Your task: All lines in the material containing the word "trees" need to be copied.

┌──

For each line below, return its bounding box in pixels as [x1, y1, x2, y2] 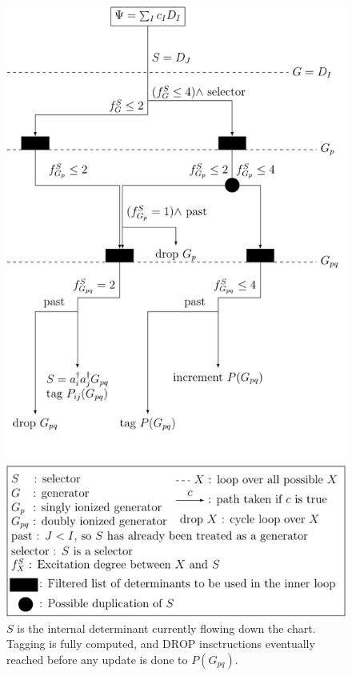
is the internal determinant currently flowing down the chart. [17, 619, 316, 636]
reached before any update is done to [6, 650, 188, 667]
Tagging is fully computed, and [6, 635, 159, 652]
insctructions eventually [199, 635, 315, 652]
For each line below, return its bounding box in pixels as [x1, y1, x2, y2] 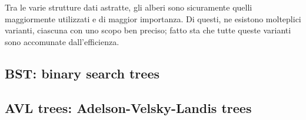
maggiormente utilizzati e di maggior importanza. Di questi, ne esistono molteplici [5, 12, 301, 25]
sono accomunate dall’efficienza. [5, 35, 119, 47]
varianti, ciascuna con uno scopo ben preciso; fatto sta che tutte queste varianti [5, 24, 291, 36]
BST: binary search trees [5, 64, 159, 82]
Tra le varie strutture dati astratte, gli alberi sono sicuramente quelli [5, 1, 252, 13]
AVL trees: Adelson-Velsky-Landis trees [5, 98, 252, 116]

└──

Written answer:
BST: binary search trees [5, 64, 159, 82]
AVL trees: Adelson-Velsky-Landis trees [5, 98, 252, 116]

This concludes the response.